Pierre Gouthiere (1740-1806).
The handles of the present vases are formed of a female classical mask head joined by garlands of foliage and are of exceptional quality, superbly cast, chased and gilded. The foliage joining the handles almost gives the impression of actual growing foliage climbing up and clasping the vases. The use of classical mask heads as mounts is a favourite motif of Pierre Gouthière. A closely related mask head mount flanked by similar fruiting vines by Gouthière can be seen on a blue marble side table, originally made in 1781 for the Duchesse de Mazarin, the mounts made by Gouthiere and now in the Frick collection and illustrated in Theodore Dell, Furniture in the Frick Collection, French Furniture Eighteenth and Nineteenth Centuries (Part 2), 1992, Vol. 6, p.107, (see fig 1). The present masks also relate to figures seen on a vase in the form of a cassolette, by Gouthière, now in the collection of the Louvre, formerly in the collection of the Duc d`Aumont and sold in his sale as lot 11, for 5000 livres. This and another example of his work also seen in the collection of the Louvre is illustrated in Daniel Alcouffe, Anne Dion-Tenenbaum and Gérard Mabille, Gilt Bronzes in the Louvres, 2004, pp. 241-244. For further comparison, see a pair of Chinese Aubergine porcelain ewers with mounts attributed to Gouthière, sold Christies London, 9th June 1994 and also a pair of Egyptian Alabaster vases also with mounts by Gouthière sold by Christie`s London, 11th June 1992, lot 60.
The mounts in the present vases can therefore be confidently attributed to Pierre Gouthière (1740-1806) . Received maître doreur in 1758, he was to become one of the most famous ciseleur-doreurs of the Louis XVI period. He originally began working for the gilder Francois Thomas German, one of the most celebrated doreurs of his era. On 7th November 1767 he was appointed Doreur ordinaire des menus plaisirs. In this role he worked with Bélanger for the Dauphine Marie-Antoinette from 1770. He also undertook a considerable amount of work for Madame du Barry especially for her Pavilion de Louveciennes. Among his other patrons were of course the Duc d` Aumont and his daughter, the duchesse du Mazarin and also the Comte d`Artois, later King Charles X for whom he made the chimney mounts for the Chateau de Bagatelle. He was subsequently employed by Les Batiments du Roi, in 1777 for the boudoir turc of the young queen Marie-Antoinette at Fontainebleau. By 1770s Gouthière was in effect bronzier to the Queen who shared his passion for gilt-bronze mounted marbles a fact further emphasised by the fact that she purchased pieces mounted by him at the legendary sale of the Duc d`Aumont`s collection in 1782. The Queen's purchase of five lots was from her own privy purse and included the celebrated brûle parfum of red jasper in the Wallace Collection (P. Hughes, The Wallace Collection. Catalogue of Furniture, vol III, London, 1996, pp.1340-1345).

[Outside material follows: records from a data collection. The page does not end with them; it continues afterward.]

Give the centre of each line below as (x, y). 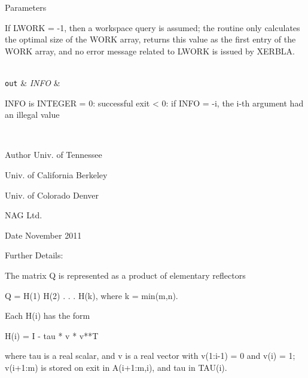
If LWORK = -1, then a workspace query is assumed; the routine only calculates (153, 27)
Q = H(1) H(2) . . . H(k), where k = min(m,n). (92, 295)
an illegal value (32, 115)
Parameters (26, 7)
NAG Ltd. (24, 215)
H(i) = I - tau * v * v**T (52, 335)
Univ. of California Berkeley (56, 175)
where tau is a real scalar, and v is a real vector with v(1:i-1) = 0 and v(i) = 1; (150, 356)

The present vases can be also compared with vases forming part of the d` Aumont sale because unusually for the period, many were illustrated with line drawings in the sale catalogue. Lots 13 and 21 are of a very similar form although of much smaller proportions but both also share the same gadrooned ornament to the lower part of the vase.
Louis-Marie-Augustin, succeeded as 5th Duc d`Aumont in 1723 and in the same year took up his family`s hereditary position as premier gentilhomme de la chamber to the King. This position included the supervision of the Menus-Plaisirs who were responsible for commissioning Royal gifts and for supplying articles for the royal wardrobe. The Duc d`Aumont thus responsible for appointing of artists and craftsmen to the Menus-Plaisirs appointed Francois-Joseph Bélanger ( 1744-1818) and Pierre Gouthière. Together they were both to be involved with the creation of many important pieces which included the famous jewel cabinet , now lost, but completed in 1769, to contain Marie Antoinette`s wedding present. The Duc d`Aumont `s interest in ancient and precious marbles had been formed initially when he purchased from the marechal de Richelieu two antique porphyry vases from Italy. This was to be the start of an extraordinary collection including many magnificent gilt-bronze mounted marbles which was eventually to be dispersed following his death in 1782 .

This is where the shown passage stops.